Just a side note on the Reader/Evaluator gig: Reading responses of these kids, I couldn't help but see myself in their writing. I had terrible reading comprehension as a kid. Writing anything of length with coherence didn't come until college. It wasn't until I started writing creatively that I realized that I could take my interest and apply it to constructive research and opinion pieces. You can see a kid is trying to get something really great out, but they just don't know how to yet. The ideas are there. But the criteria for success in standardized testing is so fucking narrow. And the further away from the standard a response is, the further it gets muted. I found myself skimming over responses that didn't look the part for particular criteria. You can tell some of the kids hate doing the test. I hope it doesn't ruin written word for them. Recalling the unexplained amount of failure I felt getting back test results made me feel 10 all over again. Vague explanations of test results reinforced how sub-par I felt.
But watch out, people.
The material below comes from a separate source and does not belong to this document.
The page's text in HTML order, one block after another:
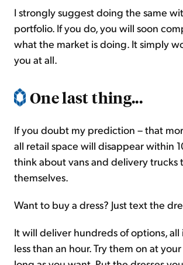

We have some creative minds coming down the generational pipeline. From thoughtful insight to clever attempts to jerry-gig results, these kids are a force. There's no telling what the world will look like when they start making adult lives of their own, but after reading hundreds of responses, we need to be worried about keeping up now.
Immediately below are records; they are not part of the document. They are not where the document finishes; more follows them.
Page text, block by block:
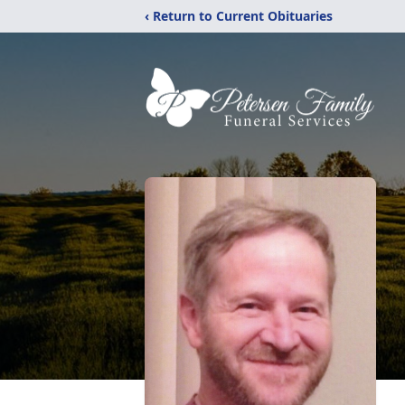
‹ Return to Current Obituaries
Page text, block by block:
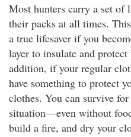
Most hunters carry a set of
their packs at all times.
a true lifesaver if you
layer to insulate and
addition, if your regular
have something to protect
clothes. You can survive
situation—even without
build a fire, and dry your
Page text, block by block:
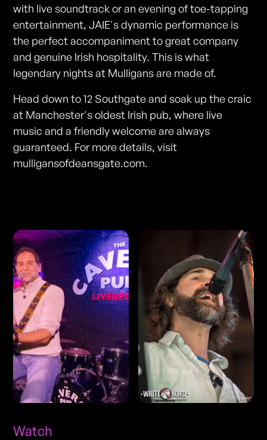
with live soundtrack or an evening of toe-tapping
entertainment, JAIE's dynamic performance is
the perfect accompaniment to great company
and genuine Irish hospitality. This is what
legendary nights at Mulligans are made of.
Head down to 12 Southgate and soak up the craic
at Manchester's oldest Irish pub, where live
music and a friendly welcome are always
guaranteed. For more details, visit
mulligansofdeansgate.com.
Watch
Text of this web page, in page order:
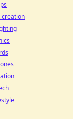
creation
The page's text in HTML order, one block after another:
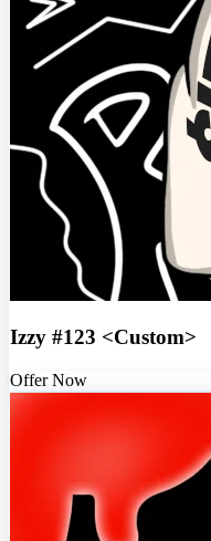
Izzy #123 <Custom>
Offer Now

But overall, this year has been a time of reconnection. I've missed out on a lot this past decade. Missed events and connections. Special events and occasions. My cousin graduated from my alma mater this month. It took me going to the graduation to realize it was only an hour from Charlotte. I was only an hour away and this is the first time I've come up for a visit. I have excuses I could share, but it still doesn't stop life from happening. Life comes at you fast when you aren't paying attention to it.
I never thought I would be coming back to Salem to see blood-family graduate. Salem was such a bubble, separate of everything I'd known growing up. It's where I was first queer. It was where I first realized what being Black meant outside of the protection of parents. I found who I was in the bubble that is Salem. But when that bubble burst, exposed to the reality of post-graduate life, I gave up trying to make a place for myself in the world. Now that I am working my way back to that place of exploration and expanding the possibilities of what it means to live, I hope that my cousin never loses it. That she knows that her place in the world is just waiting for her to take it. I hope she keeps looking for that place. It's there waiting for her.